> [Goal of the exercise] Write out the line that contains "HTTP::Entity::Parser - PSGI compliant HTTP", then every following line to the end of the records below, with no other lines and no changes.

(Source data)
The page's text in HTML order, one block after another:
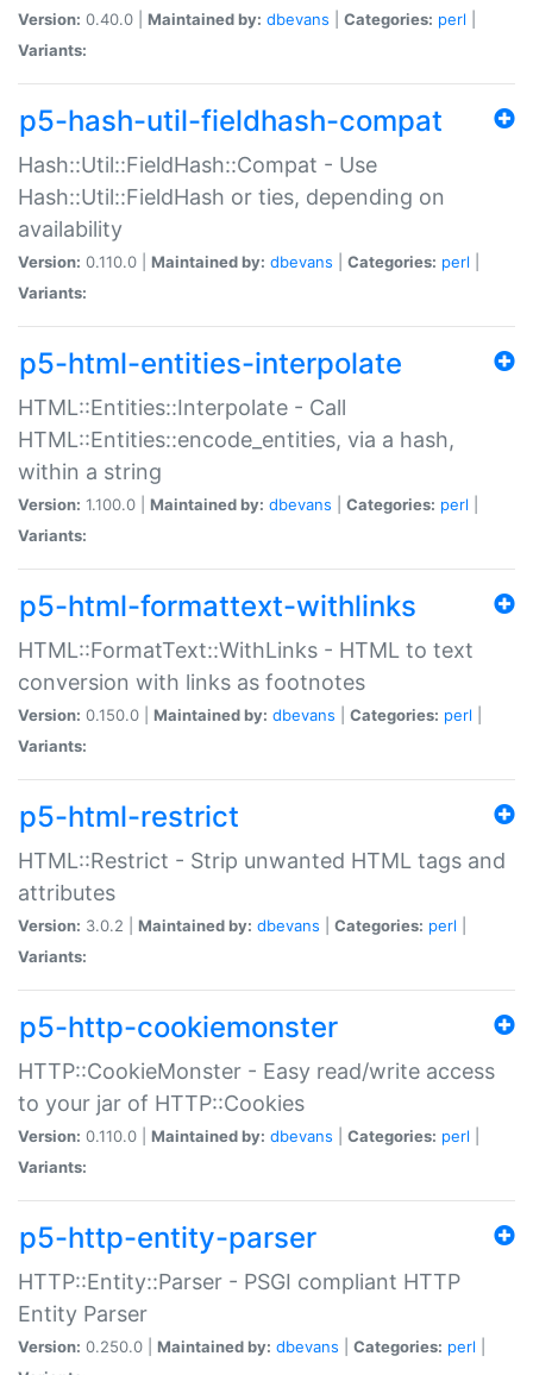
Version: 0.40.0 | Maintained by: dbevans Categories: perl
Variants:
p5-hash-util-fieldhash-compat
Hash::Util::FieldHash::Compat - Use
Hash::Util::FieldHash or ties, depending on
availability
Version: 0.110.0 | Maintained by: dbevans Categories: perl
Variants:
p5-html-entities-interpolate
HTML::Entities::Interpolate - Call
HTML::Entities::encode_entities, via a hash,
within a string
Version: 1.100.0 | Maintained by: dbevans Categories: perl
Variants:
p5-html-formattext-withlinks
HTML::FormatText::WithLinks - HTML to text
conversion with links as footnotes
Version: 0.150.0 | Maintained by: dbevans Categories: perl
Variants:
p5-html-restrict
HTML::Restrict - Strip unwanted HTML tags and
attributes
Version: 3.0.2 | Maintained by: dbevans Categories: perl
Variants:
p5-http-cookiemonster
HTTP::CookieMonster - Easy read/write access
to your jar of HTTP::Cookies
Version: 0.110.0 | Maintained by: dbevans Categories: perl
Variants:
p5-http-entity-parser
HTTP::Entity::Parser - PSGI compliant HTTP
Entity Parser
Version: 0.250.0 | Maintained by: dbevans Categories: perl

> [Answer below]
HTTP::Entity::Parser - PSGI compliant HTTP
Entity Parser
Version: 0.250.0 | Maintained by: dbevans Categories: perl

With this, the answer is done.